9 thoughts on “Dumping Chick-Fil-A

  1. Interesting thoughts. I’m not so harsh on the food that Chick-fil-A serves up though. I admittedly like the waffle fries and the chicken nuggets they made with peanut oil and had the impression that they were healthier than say the kind of food one can find at McDonald’s. Far tastier than the frozen, plastic prepackaged garbage food that I’d eat when I was still in high school, but you have a point. The food should be far healthier and there needs to be a push for fresh food on these campuses.


  2. I realize that a tendency to exaggerate may be useful in drawing attention to one’s columns. And I have no objection to such. However, this particular column reads as though it were written by an uneducated food Nazi. And that is not healthy for a good scholar such as yourself.

    Individuals surely have a range of food choices on your campus. Not everyone chooses to live long but miserable lives by excluisvely eating Vegan fare. What is poison to your body may be truly nutricious to others’. Genetics will play a key role in such differences.

    All universities that I visit make some space for fast food outlets. Now whether that should be one brand or another is a matter for judgment.
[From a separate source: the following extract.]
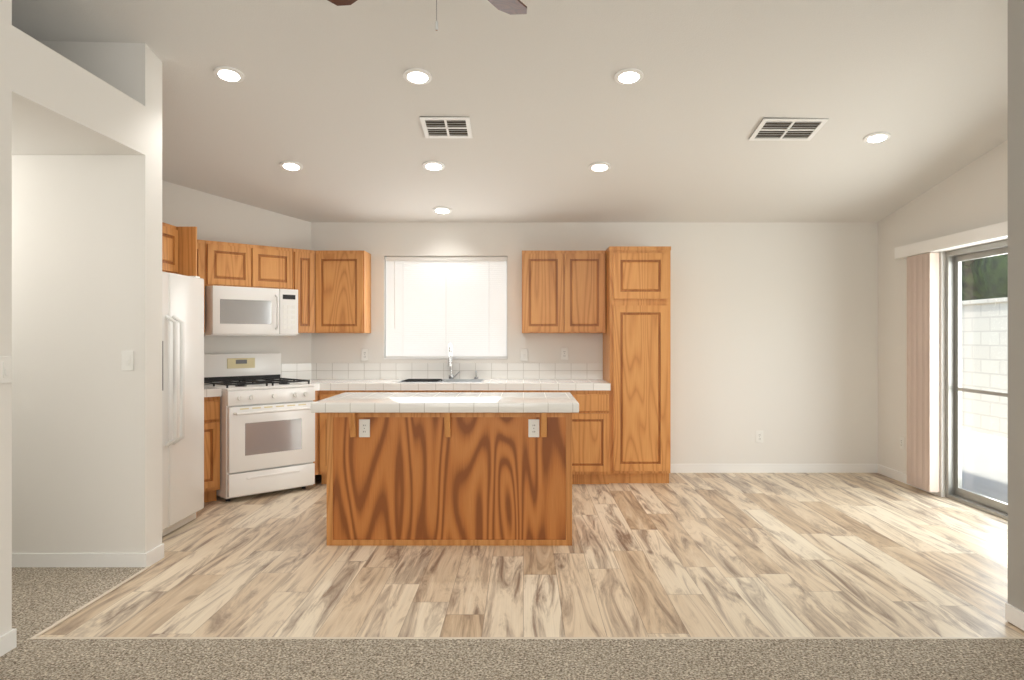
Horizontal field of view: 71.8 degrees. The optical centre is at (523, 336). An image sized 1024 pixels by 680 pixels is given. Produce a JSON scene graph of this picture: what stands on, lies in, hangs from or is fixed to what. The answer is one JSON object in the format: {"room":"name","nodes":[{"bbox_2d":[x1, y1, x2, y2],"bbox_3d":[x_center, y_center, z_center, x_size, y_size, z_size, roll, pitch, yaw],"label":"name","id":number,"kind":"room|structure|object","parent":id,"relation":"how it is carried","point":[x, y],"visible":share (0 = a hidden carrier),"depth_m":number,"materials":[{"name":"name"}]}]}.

But to ban them all, irrespective of student preferences reads to me like dictatorship.


    1. “But to ban them all, irrespective of student preferences reads to me like dictatorship.”

      – It was actually the student senate that proposed the non-renewal of the contract. Not renewing a contract is not the same as banning and should be allowed to everybody if that was part of the initial agreement.


    2. Choosing salad or vegetables over meat isn’t strictly vegan. It could easily just be vegetarian. I choose mostly vegetarian options on campus because I don’t trust the meat, but other people eat it. And that’s fine. But how does that make me miserable? Just because I like to eat meat that doesn’t look questionable? Because I really prefer cheese alone on my pizza, rather than pepperoni? It’s a matter of personal taste, not nutrition.

      How is taking steps to improve the quality of food a bad thing? Campus food in general isn’t going to be the best, but it could be a lot better than it is. Eliminating the main sources of deep-fried food goes a long way to do that. And deep-fried food actually doesn’t have a ton of nutrients at all. There are a lot of healthier, less costly alternatives to fast food outlets on campus. When any chain food outlet makes a contract with a university, the university must pay a part of the profit to that outlet. By terminating such a contract and introducing different choices which don’t rely on chain restaurants, a university gets to keep its profit.

      I can get chicken on campus without going to a fast-food outlet. I can get really good burgers and fries. I can get just about anything they sell at a fast food outlet, and the university keeps its entire profit. When on-campus outlets close–for whatever reason–the school still listens to student preference. It just also has the benefit of a bigger profit. A bigger profit means better-quality food, whether it’s a better brand of beef for the burgers, or a fresh vegetable stand.


  3. The central issue is the nature of the contract between the university and Clarissaa’s alleged greasy spoon supplier. If the contract includes a unulateral escape clause, the university is free to terminate the contract. If not, then a breach of contact lawsuit no doubt will compensate the alleged grease spoon for loss of profits.

    If the university decides to eliminate all fast food outlets, and the students dislke this decision, then they are free to boycott the cafeteria and eat elsewhere, or through brown bag lunches. Soon enough, the university bureaucrats would then rush those fast food outlets back into the facility. For there is nothing that bureaucrats hate more than to see budget dollars move out of the reach of their own deep pockets .

    Whenever the choice comes down to that between principle and own-income, guess in which direction the bureaucrat will go!